DÚVIDAS

Seu, dele e você no ensino da língua

Numa questão sobre seu/ dele ["Determinantes e pronomes possessivos seu/dele"], parece que entendem o dele também como pronome possessivo. Estou errado? É que, na verdade, já li tal "barbaridade" em, pelo menos, uma gramática da língua portuguesa usada programada para o 3.º ciclo e o ensino secundário. Em livros para o ensino do português (LE) na Galiza, esse erro é comum.

Em relação aos pronomes pessoais, a referida gramática coloca na 2.ª pessoa do singular tu/ você, e no plural vós/vocês.
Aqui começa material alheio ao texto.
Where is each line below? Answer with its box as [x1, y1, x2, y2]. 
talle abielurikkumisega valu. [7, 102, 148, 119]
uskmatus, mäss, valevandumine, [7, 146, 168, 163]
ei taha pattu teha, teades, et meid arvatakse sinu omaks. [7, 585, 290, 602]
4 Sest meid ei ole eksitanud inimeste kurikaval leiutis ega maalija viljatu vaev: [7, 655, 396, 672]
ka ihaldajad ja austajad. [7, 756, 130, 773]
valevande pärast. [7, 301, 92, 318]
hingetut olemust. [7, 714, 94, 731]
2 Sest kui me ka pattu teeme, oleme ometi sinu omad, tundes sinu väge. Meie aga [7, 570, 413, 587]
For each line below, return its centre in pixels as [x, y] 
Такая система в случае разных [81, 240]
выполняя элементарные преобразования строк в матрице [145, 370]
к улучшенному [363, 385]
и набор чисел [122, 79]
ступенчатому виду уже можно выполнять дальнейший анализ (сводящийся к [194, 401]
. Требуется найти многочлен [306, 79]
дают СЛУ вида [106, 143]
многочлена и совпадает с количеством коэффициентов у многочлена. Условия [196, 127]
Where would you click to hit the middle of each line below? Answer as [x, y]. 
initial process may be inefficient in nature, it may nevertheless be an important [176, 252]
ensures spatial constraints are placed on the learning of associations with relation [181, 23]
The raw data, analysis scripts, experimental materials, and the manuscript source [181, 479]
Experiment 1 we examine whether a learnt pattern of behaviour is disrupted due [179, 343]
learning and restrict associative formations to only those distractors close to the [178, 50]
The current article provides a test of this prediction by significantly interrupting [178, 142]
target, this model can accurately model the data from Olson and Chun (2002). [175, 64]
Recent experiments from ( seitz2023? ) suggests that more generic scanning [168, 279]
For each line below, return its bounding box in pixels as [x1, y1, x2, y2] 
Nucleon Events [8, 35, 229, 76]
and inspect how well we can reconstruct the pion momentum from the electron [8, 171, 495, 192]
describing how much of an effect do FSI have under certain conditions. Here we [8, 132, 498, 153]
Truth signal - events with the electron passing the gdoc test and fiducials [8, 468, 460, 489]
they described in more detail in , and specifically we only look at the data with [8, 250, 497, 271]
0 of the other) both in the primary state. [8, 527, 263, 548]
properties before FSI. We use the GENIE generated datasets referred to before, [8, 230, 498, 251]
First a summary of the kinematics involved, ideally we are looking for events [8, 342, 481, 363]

Os livros para o ensino do português (LE) vão mais longe: eu, tu, ele, ela, você, o senhor, a senhora, nós (não mencionam vós), eles, elas, os senhores, as senhoras.

Na verdade, anda por aí uma rapaziada – no caso da gramática, uma raparigada – a dar cabo da norma da língua.

Gostava de saber a vossa opinião no caso do dele/ dela, e plurais, como pronome possessivo.

Resposta

Na resposta em causa, o autor, o Prof. F. V. Peixoto da Fonseca (1922-2010), não classifica dele como pronome possessivo. Mesmo assim, juntou-se uma nota para esclarecer que dele é um grupo preposicional, e não um determinante possessivo.

Quanto à descrição e classificação apresentadas em certas gramáticas escolares, toma-se boa nota do que diz o consulente, com várias ressalvas. Por exemplo, uma consulta de algumas gramáticas escolares publicadas em Portugal – Nova Gramática Didática de Português (Santillana/Constância, 2011), Domínios – Gramática da Língua Portuguesa (Plátano Editora, 2011) e Gramática Prática de Português (Lisboa Editora, 2011) – revela que estas não classificam dele nem como pronome possessivo nem como determinante possessivo.

Relativamente a manuais e gramáticas de Português como Língua Estrangeira (PLE), não conhecemos as obras a que se refere o consulente, mas sabemos que dele aparece muitas vezes junto dos pronomes possessivos, com a particularidade de todas estas formas serem classificadas como possessivos, sem se mencionarem os termos pronome nem determinante. Dado que tais gramáticas têm sobretudo em vista o ensino da língua a estrangeiros, e não o conhecimento explícito dos falantes nativos, compreende-se que se fale simplesmente de possessivos e que neles se inclua dele, dela, deles e delas. Por outras palavras, nos materiais de PLE, razões didáticas podem justificar o sacrifício de algum rigor terminológico nos níveis de iniciação. No entanto, nos níveis mais avançados convirá conhecer a terminologia linguística usada.

A respeito da classificação gramatical de você, constata-se que a terminologia gramatical adotada em Portugal no ensino não universitário – a do Dicionário Terminológico – menciona essa mesma palavra como pronome pessoal. Trata-se de classificação que não é de agora, porque já em 1940 o Vocabulário Ortográfico da Língua Portuguesa da Academia das Ciências de Lisboa consignava a forma você, classificando-a como pronome pessoal.

Finalmente, acerca da omissão de vós nas gramáticas de PLE, esta pode justificar-se mais uma vez nos níveis de iniciação e numa perspetiva funcional e comunicativa, uma vez que os usos verbais correspondentes a vocês (implícito ou subentendido) dominam na língua padrão e, se pensarmos noutros países de língua portuguesa, na maior parte das variedades dialetais. Nada obsta a que se inclua vós nas listas de formas a estudar, se um aluno ou um grupo de alunos de iniciação tiverem interesse especial por um português europeu mais marcadamente setentrional. Nos níveis avançados, mesmo que não as ativem habitualmente, impõe-se que os alunos já conheçam as formas de 2.ª pessoa do plural. Aliás, é isto que se verifica no Manual de Língua Portuguesa (Coimbra Editora, 1989), de Paul Teyssier, autor que, apesar de exageradamente afirmar que vós não ocorre na língua falada, apresenta este pronome no reportório das formas pronominais tónicas.